Analyzing scRNA-seq measurements involves many challenges, including the fact that the data is only one sample set from the transcriptome (the full range of mRNAs representing gene expression) with high chances of missing low-expression genes termed as dropouts1, biases in cell sampling, significant differences in total number of mRNA molecules, as well as variation in library size, defined as sum of amplified mRNA molecules per cell (Kharchenko et al., 2014). These cell type-specific biases can not be resolved with common normalization techniques designed for bulk RNA-seq data. Global normalization by median library size (Oshlack et al., 2010) or through spike-ins2 (Vallejos & Richardson, 2015) would not resolve dropouts, and can lead to spurious differential expression or removal of biological stochasticity specific to each cell type, both of which induce improper clustering and characterization of latent cell types. Thus, normalization prior to clustering fails to consider cell type dependent technical variation, and the cell types are not known a priori, hence the normalization and clustering become a chicken- and-egg problem.

To address this problem, we model biological and technical variation in parallel, which we refer to as BISCUIT (Bayesian Inference for Single-cell ClUstering and ImpuTing). This is done through incorporating parameters denoting technical variation into a Hierarchical Dirichlet Process mixture model (HDPMM).
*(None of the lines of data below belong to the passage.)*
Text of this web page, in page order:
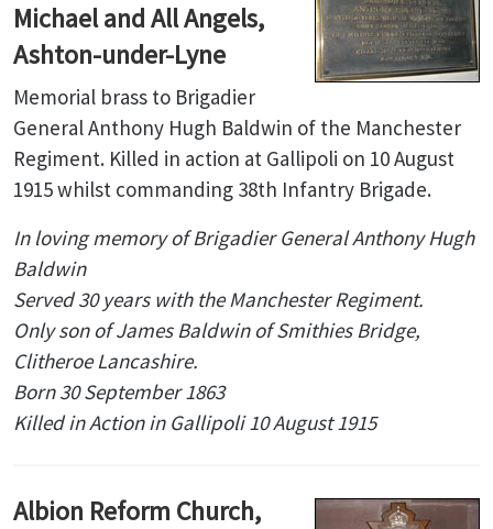
Michael and All Angels,
Ashton-under-Lyne
Memorial brass to Brigadier
General Anthony Hugh Baldwin of the Manchester
Regiment. Killed in action at Gallipoli on 10 August
1915 whilst commanding 38th Infantry Brigade.
In loving memory of Brigadier General Anthony Hugh
Baldwin
Served 30 years with the Manchester Regiment.
Only son of James Baldwin of Smithies Bridge,
Clitheroe Lancashire.
Born 30 September 1863
Killed in Action in Gallipoli 10 August 1915
Albion Reform Church,
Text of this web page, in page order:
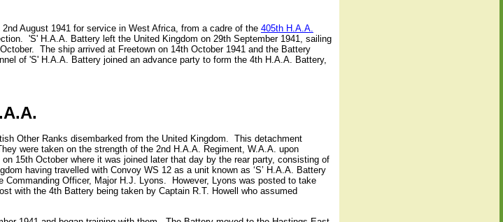
August 1941 for service in West Africa, from a cadre of the 405th H.A.A.
'S' H.A.A. Battery left the United Kingdom on 29th September 1941, sailing
The ship arrived at Freetown on 14th October 1941 and the Battery
of 'S' H.A.A. Battery joined an advance party to form the 4th H.A.A. Battery,
Other Ranks disembarked from the United Kingdom.
This detachment
were taken on the strength of the 2nd H.A.A. Regiment, W.A.A. upon
15th October where it was joined later that day by the rear party, consisting of
having travelled with Convoy WS 12 as a unit known as ‘S’ H.A.A. Battery
Officer, Major H.J. Lyons.
However, Lyons was posted to take
with the 4th Battery being taken by Captain R.T. Howell who assumed
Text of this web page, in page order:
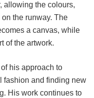
allowing the colours,
the runway. The
a canvas, while
of the artwork.
his approach to
fashion and finding new
His work continues to

This allows inference of clusters of cells based on similar gene expression and identifies technical variation per cell. Furthermore, this model can be leveraged to impute dropouts and normalize data based on cells with similar co-expression patterns. This simultaneous recovery of clusters and associated technical variations is a step-up from previous methods that infer the variations in a decoupled manner.
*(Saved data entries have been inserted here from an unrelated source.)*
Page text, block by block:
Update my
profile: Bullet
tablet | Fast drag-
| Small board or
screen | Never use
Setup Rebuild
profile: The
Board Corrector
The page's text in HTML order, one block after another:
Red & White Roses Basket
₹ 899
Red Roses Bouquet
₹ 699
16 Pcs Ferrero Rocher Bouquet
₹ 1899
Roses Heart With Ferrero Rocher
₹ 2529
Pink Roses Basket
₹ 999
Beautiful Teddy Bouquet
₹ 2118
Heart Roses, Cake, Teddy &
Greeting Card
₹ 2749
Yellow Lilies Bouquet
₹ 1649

Although this model is motivated by challenges in scRNA-seq data, BISCUIT could also be applied to other domains where clusters are subject to different variation. One example is in stock markets where stock prices associated with certain time periods can fluctuate much more than calmer periods (Lamoureux & Lastrapes, 1990). Investing in a highly unstable period leads to potential monetary loss and thus clustering periods of high and low price fluctuations will help to better forecast stock prices and aid investments. In these cases, approaches that do not consider heteroscedasticity can result in spurious clustering due to erroneous distributional assumptions.
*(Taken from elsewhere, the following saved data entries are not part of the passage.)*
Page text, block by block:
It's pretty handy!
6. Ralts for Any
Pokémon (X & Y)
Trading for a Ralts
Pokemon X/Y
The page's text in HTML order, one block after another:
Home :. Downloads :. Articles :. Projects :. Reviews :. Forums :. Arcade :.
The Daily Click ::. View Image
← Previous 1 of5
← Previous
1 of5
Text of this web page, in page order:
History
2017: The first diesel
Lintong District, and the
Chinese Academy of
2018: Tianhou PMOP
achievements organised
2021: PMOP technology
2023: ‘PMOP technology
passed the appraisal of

In the next section we highlight the importance of addressing this problem in the single-cell domain and motivate the structure of our model based on observations. The model is elaborated in Section 3 with theoretical guarantees in Section 4. In Section 5, we present the scalable Gibbs inference algorithm. Results are demonstrated in Section 6 followed by concluding remarks in Section 7.

2. Preliminaries of single-cell data and biological motivation

Akin to the remarkable efforts in the development of DNA sequencing methods that built maps of genomes, recent advances in scRNA-sequencing now give the opportunity for building an atlas of cells through characterizing mixtures of previously unknown cell types and functions in tissues (Di Palma & Bodenmiller, 2015; Navin, 2014; Junker & van Oudenaarden, 2014; Gawad et al., 2014; Paul et al., 2015).

However, to characterize these cell types, clustering methods applied to scRNA-seq data commonly perform a single global normalization that is invariant to cell types, leading to the undesired consequence of grouping cells due to technical artifacts rather than true biology. Currently, there is a dearth of robust clustering algorithms that distinguish technical variation from biological signal in scRNA-seq data.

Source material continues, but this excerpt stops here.